What the task asks
Everything in the entries is to be written out exactly, except for the pictures.

Provided records
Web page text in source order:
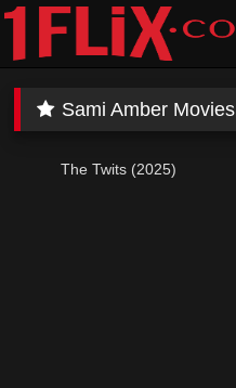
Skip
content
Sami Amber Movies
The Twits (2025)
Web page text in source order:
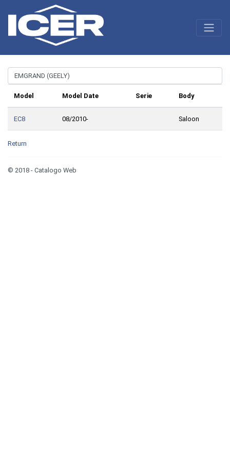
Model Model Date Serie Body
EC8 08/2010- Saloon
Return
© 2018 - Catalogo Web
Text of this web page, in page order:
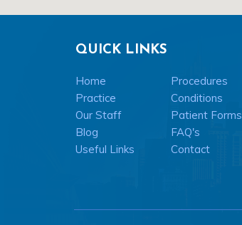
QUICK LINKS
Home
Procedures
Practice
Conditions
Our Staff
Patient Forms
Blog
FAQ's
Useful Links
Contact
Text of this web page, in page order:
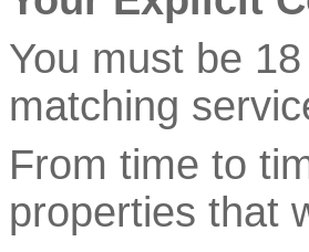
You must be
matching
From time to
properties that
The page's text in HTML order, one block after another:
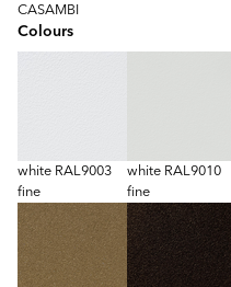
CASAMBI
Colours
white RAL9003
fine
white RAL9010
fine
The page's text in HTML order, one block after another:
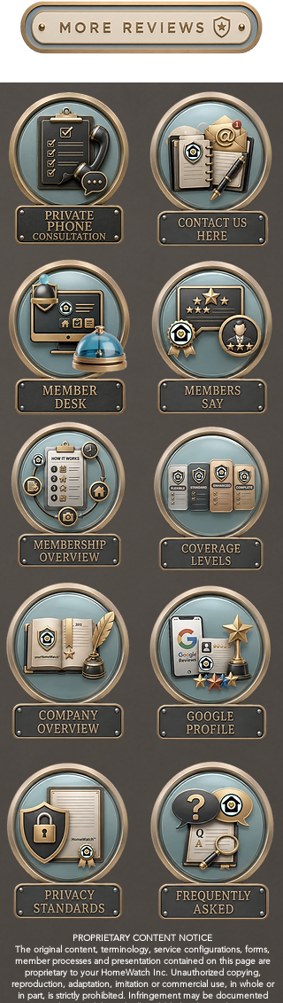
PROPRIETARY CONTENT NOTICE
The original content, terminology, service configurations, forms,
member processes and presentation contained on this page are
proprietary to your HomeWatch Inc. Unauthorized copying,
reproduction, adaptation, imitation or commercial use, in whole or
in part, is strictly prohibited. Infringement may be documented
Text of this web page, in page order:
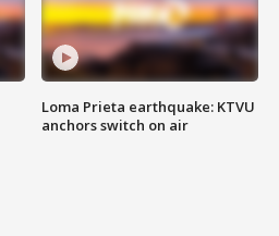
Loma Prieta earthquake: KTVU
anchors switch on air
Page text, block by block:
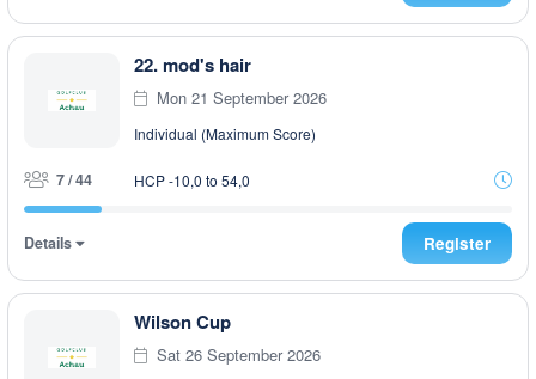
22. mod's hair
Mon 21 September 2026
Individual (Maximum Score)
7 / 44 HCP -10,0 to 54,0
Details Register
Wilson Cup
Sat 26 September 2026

Solved problem
Web page text in source order:
Skip
content
Sami Amber Movies
The Twits (2025)
Web page text in source order:
Model Model Date Serie Body
EC8 08/2010- Saloon
Return
© 2018 - Catalogo Web
Text of this web page, in page order:
QUICK LINKS
Home
Procedures
Practice
Conditions
Our Staff
Patient Forms
Blog
FAQ's
Useful Links
Contact
Text of this web page, in page order:
You must be
matching
From time to
properties that
The page's text in HTML order, one block after another:
CASAMBI
Colours
white RAL9003
fine
white RAL9010
fine
The page's text in HTML order, one block after another:
PROPRIETARY CONTENT NOTICE
The original content, terminology, service configurations, forms,
member processes and presentation contained on this page are
proprietary to your HomeWatch Inc. Unauthorized copying,
reproduction, adaptation, imitation or commercial use, in whole or
in part, is strictly prohibited. Infringement may be documented
Text of this web page, in page order:
Loma Prieta earthquake: KTVU
anchors switch on air
Page text, block by block:
22. mod's hair
Mon 21 September 2026
Individual (Maximum Score)
7 / 44 HCP -10,0 to 54,0
Details Register
Wilson Cup
Sat 26 September 2026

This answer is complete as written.